Two hierarchical networks have similar size and edge density. Raw graph metrics say they are close; cycle analysis shows one concentrates mixer structures high in the hierarchy while the other mostly has local diamonds. The first is integration-heavy, the second is redundancy-heavy, which explains different diffusion behavior.

## Quality Gates

- The ordering constraint has been named explicitly.
- The analysis separates substrate topology from directional metadata.
- Cycle classes are interpreted, not merely counted.
- Transitive reduction is used as an analytical move, not assumed to be a design goal.
- Conclusions combine structural metrics with domain meaning.

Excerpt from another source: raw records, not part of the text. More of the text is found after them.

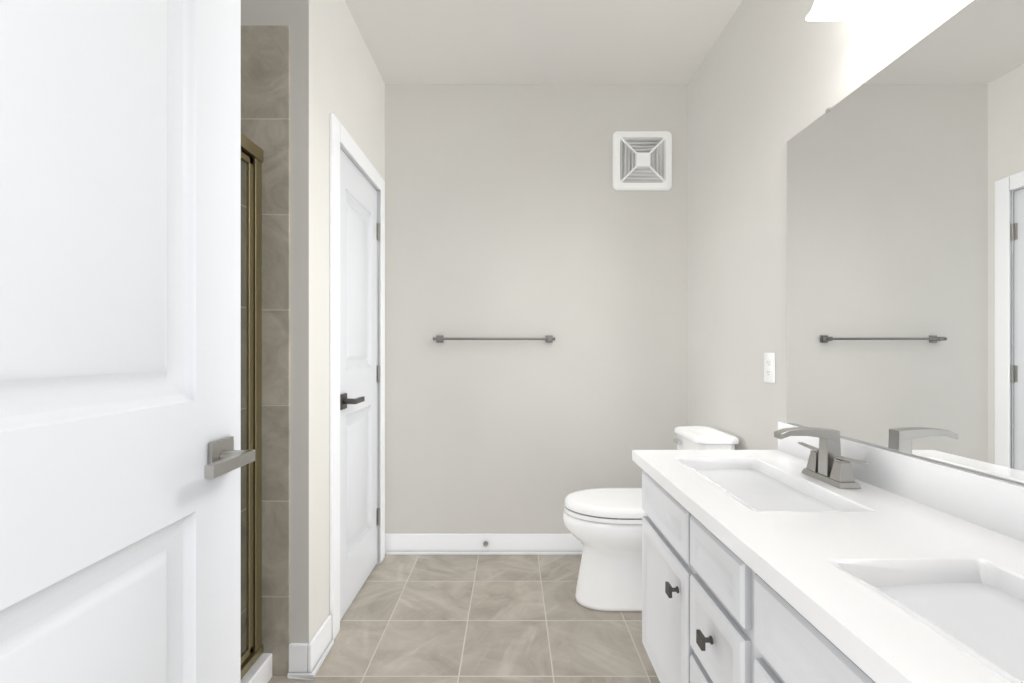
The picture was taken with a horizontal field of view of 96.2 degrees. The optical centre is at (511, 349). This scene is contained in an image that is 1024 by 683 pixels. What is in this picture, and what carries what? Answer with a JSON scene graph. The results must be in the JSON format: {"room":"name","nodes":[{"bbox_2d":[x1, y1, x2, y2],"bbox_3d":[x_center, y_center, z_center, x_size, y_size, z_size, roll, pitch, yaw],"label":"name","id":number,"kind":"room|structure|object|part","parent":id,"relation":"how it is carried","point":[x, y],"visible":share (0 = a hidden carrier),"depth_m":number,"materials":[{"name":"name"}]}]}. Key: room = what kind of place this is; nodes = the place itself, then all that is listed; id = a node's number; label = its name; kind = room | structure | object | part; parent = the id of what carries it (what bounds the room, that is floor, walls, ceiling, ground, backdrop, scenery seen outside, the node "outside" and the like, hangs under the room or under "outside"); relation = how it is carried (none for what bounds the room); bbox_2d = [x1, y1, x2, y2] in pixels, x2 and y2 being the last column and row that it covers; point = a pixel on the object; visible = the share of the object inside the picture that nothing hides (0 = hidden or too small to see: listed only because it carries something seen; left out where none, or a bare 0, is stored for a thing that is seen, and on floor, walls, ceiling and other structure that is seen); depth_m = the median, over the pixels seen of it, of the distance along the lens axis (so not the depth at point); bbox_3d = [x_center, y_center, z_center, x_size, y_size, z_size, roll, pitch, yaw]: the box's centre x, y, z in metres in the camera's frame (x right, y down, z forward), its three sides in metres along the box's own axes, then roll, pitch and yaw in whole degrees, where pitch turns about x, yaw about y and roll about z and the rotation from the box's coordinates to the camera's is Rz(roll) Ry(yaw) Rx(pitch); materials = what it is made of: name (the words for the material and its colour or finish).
{"room":"bathroom","nodes":[
{"label":"bathroom","id":0,"kind":"room"},
{"bbox_2d":[241,0,280,24],"bbox_3d":[-1.416,-0.180,1.705,1.168,2.700,0.100,0,0,0],"label":"wall","id":1,"kind":"structure","parent":0,"point":[260,12],"depth_m":1.66,"materials":[{"name":"paint"}]},
{"bbox_2d":[241,25,289,675],"bbox_3d":[-1.280,0.004,1.650,0.960,2.333,0.010,0,0,0],"label":"tiled wall","id":2,"kind":"structure","parent":1,"relation":"attached to","point":[265,88],"depth_m":1.65,"materials":[{"name":"grey tile"}]},
{"bbox_2d":[281,0,384,643],"bbox_3d":[-0.782,-0.180,2.148,0.100,2.700,0.988,0,0,0],"label":"wall","id":3,"kind":"structure","parent":0,"point":[334,70],"depth_m":1.70,"materials":[{"name":"paint"}]},
{"bbox_2d":[241,133,262,678],"bbox_3d":[-0.895,0.183,0.888,0.074,1.796,1.508,0,0,0],"label":"shower door frame","id":4,"kind":"object","parent":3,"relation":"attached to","point":[251,398],"visible":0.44,"depth_m":1.58,"materials":[{"name":"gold metal"}]},
{"bbox_2d":[241,653,271,682],"bbox_3d":[-0.910,1.126,0.887,0.110,0.088,1.511,0,0,0],"label":"sill","id":5,"kind":"structure","parent":3,"relation":"attached to","point":[259,670],"depth_m":1.58,"materials":[{"name":"stone"}]},
{"bbox_2d":[289,643,307,672],"bbox_3d":[-0.766,1.113,1.648,0.068,0.115,0.014,0,0,0],"label":"baseboard","id":6,"kind":"structure","parent":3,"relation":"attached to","point":[298,657],"depth_m":1.64,"materials":[{"name":"white wood"}]},
{"bbox_2d":[308,615,331,672],"bbox_3d":[-0.725,1.113,1.736,0.014,0.115,0.189,0,0,0],"label":"baseboard","id":7,"kind":"structure","parent":3,"relation":"attached to","point":[319,643],"depth_m":1.71,"materials":[{"name":"white wood"}]},
{"bbox_2d":[330,113,384,639],"bbox_3d":[-0.752,0.107,2.215,0.159,2.126,0.752,0,0,0],"label":"door","id":8,"kind":"structure","parent":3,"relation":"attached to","point":[355,164],"depth_m":2.16,"materials":[{"name":"white wood"}]},
{"bbox_3d":[-0.722,0.147,2.220,0.097,2.026,0.592,0,0,0],"label":"closet door","id":9,"kind":"part","parent":8,"relation":"part of","materials":[{"name":"white wood"}]},
{"bbox_2d":[268,554,659,682],"bbox_3d":[-0.445,1.195,0.771,3.110,0.050,3.942,0,0,0],"label":"floor","id":10,"kind":"structure","parent":0,"point":[467,619],"depth_m":1.92,"materials":[{"name":"tile"}]},
{"bbox_2d":[287,640,333,679],"bbox_3d":[-0.747,1.161,1.712,0.099,0.018,0.215,0,0,0],"label":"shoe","id":11,"kind":"object","parent":10,"relation":"on","point":[306,676],"depth_m":1.63,"materials":[{"name":"white wood"}]},
{"bbox_2d":[386,552,581,554],"bbox_3d":[-0.159,1.161,2.598,1.109,0.018,0.026,0,0,0],"label":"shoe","id":12,"kind":"object","parent":10,"relation":"on","point":[387,553],"depth_m":2.62,"materials":[{"name":"white wood"}]},
{"bbox_2d":[563,426,738,611],"bbox_3d":[0.617,0.773,2.140,0.759,0.794,0.338,0,0,0],"label":"toilet","id":13,"kind":"object","parent":10,"relation":"on","point":[603,526],"visible":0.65,"depth_m":2.05,"materials":[{"name":"ceramic"}]},
{"bbox_2d":[632,422,1023,682],"bbox_3d":[0.724,0.718,0.930,0.568,0.905,1.540,0,0,0],"label":"bathroom vanity","id":14,"kind":"object","parent":10,"relation":"on","point":[769,566],"visible":1,"depth_m":0.93,"materials":[{"name":"white wood"}]},
{"bbox_2d":[774,427,867,488],"bbox_3d":[0.842,0.295,1.305,0.176,0.148,0.266,0,0,0],"label":"faucet","id":15,"kind":"object","parent":14,"relation":"on","point":[828,463],"visible":1,"depth_m":1.29,"materials":[{"name":"silver metal"}]},
{"bbox_2d":[385,84,686,533],"bbox_3d":[0.139,-0.180,2.692,1.942,2.700,0.100,0,0,0],"label":"wall","id":16,"kind":"structure","parent":0,"point":[510,212],"depth_m":2.64,"materials":[{"name":"paint"}]},
{"bbox_2d":[385,534,582,553],"bbox_3d":[0.139,1.113,2.635,1.742,0.115,0.014,0,0,0],"label":"baseboard","id":17,"kind":"structure","parent":16,"relation":"attached to","point":[475,542],"depth_m":2.63,"materials":[{"name":"white wood"}]},
{"bbox_2d":[483,541,487,550],"bbox_3d":[-0.150,1.108,2.590,0.028,0.028,0.079,0,0,0],"label":"door stop","id":18,"kind":"object","parent":16,"relation":"attached to","point":[485,543],"visible":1,"depth_m":2.61,"materials":[{"name":"silver metal"}]},
{"bbox_2d":[433,335,554,342],"bbox_3d":[-0.101,-0.063,2.612,0.690,0.042,0.059,0,0,0],"label":"towel rail","id":19,"kind":"object","parent":16,"relation":"attached to","point":[547,338],"visible":0.98,"depth_m":2.59,"materials":[{"name":"grey metal"}]},
{"bbox_2d":[613,131,671,190],"bbox_3d":[0.749,-1.087,2.630,0.340,0.340,0.022,0,0,0],"label":"air vent","id":20,"kind":"object","parent":16,"relation":"in","point":[642,160],"visible":1,"depth_m":2.62,"materials":[{"name":"white plastic"}]},
{"bbox_2d":[345,0,742,83],"bbox_3d":[-0.445,-1.555,0.771,3.110,0.050,3.942,0,0,0],"label":"ceiling","id":21,"kind":"structure","parent":0,"point":[539,41],"depth_m":2.26,"materials":[{"name":"paint"}]},
{"bbox_2d":[687,0,1023,484],"bbox_3d":[1.060,-0.180,1.336,0.100,2.700,2.612,0,0,0],"label":"wall","id":22,"kind":"structure","parent":0,"point":[769,79],"depth_m":1.92,"materials":[{"name":"paint"}]},
{"bbox_2d":[764,353,774,382],"bbox_3d":[1.004,0.069,1.793,0.008,0.117,0.072,0,0,0],"label":"duplex electrical outlet","id":23,"kind":"object","parent":22,"relation":"attached to","point":[769,367],"visible":1,"depth_m":1.78,"materials":[{"name":"white plastic"}]},
{"bbox_2d":[806,0,877,20],"bbox_3d":[0.917,-1.033,0.894,0.181,0.206,0.860,0,0,0],"label":"vanity light bar","id":24,"kind":"object","parent":22,"relation":"attached to","point":[837,10],"visible":1,"depth_m":1.28,"materials":[{"name":"white metal"}]},
{"bbox_2d":[787,0,1023,483],"bbox_3d":[1.005,-0.252,0.926,0.007,1.028,1.493,0,0,0],"label":"vanity mirror","id":25,"kind":"object","parent":22,"relation":"attached to","point":[905,252],"visible":1,"depth_m":1.12,"materials":[{"name":"white mirror"}]},
{"bbox_3d":[-0.375,-0.180,0.080,2.770,2.700,0.100,0,0,0],"label":"wall","id":26,"kind":"structure","parent":0,"visible":0},
{"bbox_2d":[0,0,254,682],"bbox_3d":[-0.580,0.145,0.548,0.159,2.030,0.812,0,0,0],"label":"entry door","id":27,"kind":"structure","parent":26,"relation":"in","point":[124,458],"depth_m":0.67,"materials":[{"name":"white wood"}]}
]}

## Reference Documentation

| File | Load when... |
| --- | --- |
| `references/when-does-dag-analysis-apply.md` | You need to check the boundary conditions before using this framework. |
| `references/dag-decomposition-for-hierarchical-reasoning.md` | You want the formal decomposition between substrate and ordering metadata. |
| `references/four-cycle-classes-information-processing.md` | You need the complete taxonomy and information-role interpretation of each cycle class. |
| `references/transitive-reduction-information-minimization.md` | You are deciding whether transitive reduction clarifies or oversimplifies the hierarchy. |
| `references/antichains-and-hierarchical-coordinates.md` | You need the antichain view for positioning cycles inside the hierarchy. |
| `references/metadata-localizes-topology.md` | Similar topologies behave differently and you need the metadata story. |

## Anti-Patterns

- Saying "DAG" when you really mean "therefore no meaningful cyclic organization."
- Using only topology and then claiming to explain function.
- Counting cycles without classifying their informational role.
- Assuming transitive reduction is always an improvement rather than a lens.
- Forgetting that graphs abstract away many system dynamics.

## Shibboleths

You have internalized this skill if you naturally ask:
- "What is the ordering constraint here?"
- "Is this a shortcut, a diamond, or a mixer?"
- "What survives transitive reduction, and what was only clutter?"
- "Where in the hierarchy do these cycles sit, not just how many are there?"